Data provided section start

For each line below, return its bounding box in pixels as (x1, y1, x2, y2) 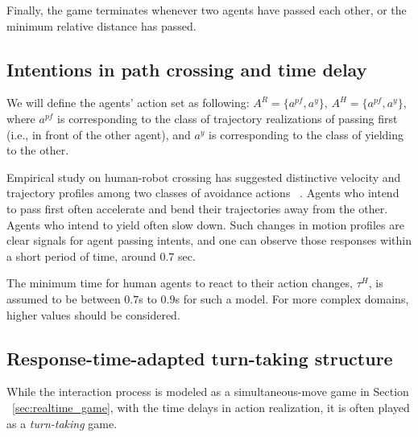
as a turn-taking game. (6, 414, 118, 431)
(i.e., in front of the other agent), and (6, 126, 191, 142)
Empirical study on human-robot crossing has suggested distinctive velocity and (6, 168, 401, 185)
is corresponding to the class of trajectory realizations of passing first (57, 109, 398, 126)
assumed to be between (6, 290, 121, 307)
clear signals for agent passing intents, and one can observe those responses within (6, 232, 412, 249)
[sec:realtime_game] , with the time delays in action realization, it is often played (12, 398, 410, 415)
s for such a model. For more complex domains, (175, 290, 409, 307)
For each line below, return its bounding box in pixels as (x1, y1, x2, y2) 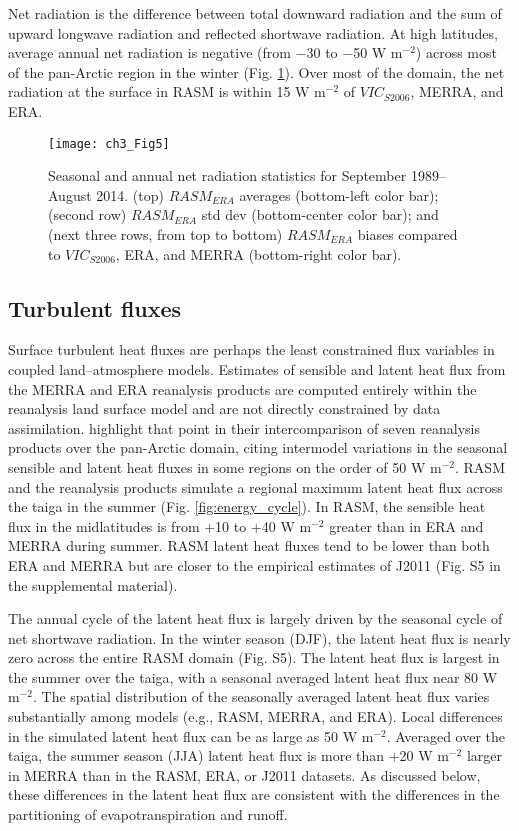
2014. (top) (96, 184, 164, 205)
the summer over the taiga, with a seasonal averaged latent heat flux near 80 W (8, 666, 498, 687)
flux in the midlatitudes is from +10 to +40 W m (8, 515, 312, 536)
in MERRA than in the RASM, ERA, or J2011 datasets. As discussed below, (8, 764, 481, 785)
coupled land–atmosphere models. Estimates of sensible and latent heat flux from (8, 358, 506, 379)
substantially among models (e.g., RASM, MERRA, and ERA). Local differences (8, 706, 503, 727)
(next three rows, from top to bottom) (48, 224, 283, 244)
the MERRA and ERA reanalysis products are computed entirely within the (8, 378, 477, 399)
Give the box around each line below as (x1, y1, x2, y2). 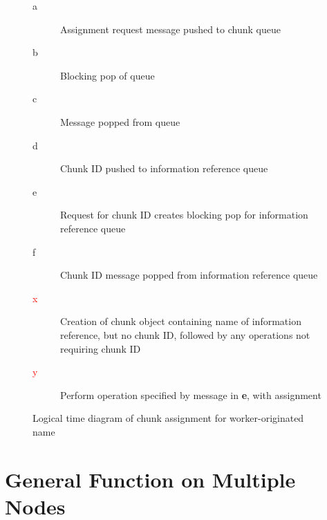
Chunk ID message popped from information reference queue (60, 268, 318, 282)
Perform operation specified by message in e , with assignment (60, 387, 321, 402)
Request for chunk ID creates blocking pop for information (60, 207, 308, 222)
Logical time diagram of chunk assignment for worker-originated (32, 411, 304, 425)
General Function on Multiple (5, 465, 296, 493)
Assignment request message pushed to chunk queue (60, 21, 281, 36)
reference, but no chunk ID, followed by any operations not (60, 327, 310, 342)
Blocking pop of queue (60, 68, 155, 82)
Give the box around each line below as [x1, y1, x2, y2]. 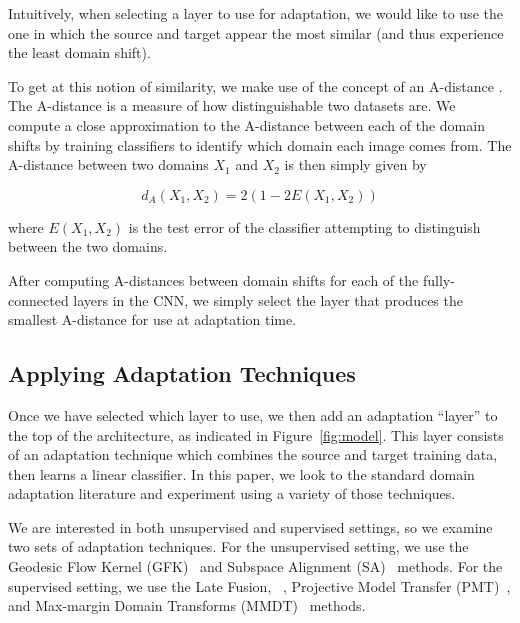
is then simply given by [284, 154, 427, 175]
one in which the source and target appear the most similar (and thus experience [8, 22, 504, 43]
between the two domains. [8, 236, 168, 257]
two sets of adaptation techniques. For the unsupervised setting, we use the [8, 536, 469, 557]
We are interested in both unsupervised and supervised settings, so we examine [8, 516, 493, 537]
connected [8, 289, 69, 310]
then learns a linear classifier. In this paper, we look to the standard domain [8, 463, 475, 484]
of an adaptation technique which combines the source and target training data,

Data provided section end

Collect every line from the records above that contains the word "flux".

• **Written answer**
the summer over the taiga, with a seasonal averaged latent heat flux near 80 W (8, 666, 498, 687)
flux in the midlatitudes is from +10 to +40 W m (8, 515, 312, 536)
coupled land–atmosphere models. Estimates of sensible and latent heat flux from (8, 358, 506, 379)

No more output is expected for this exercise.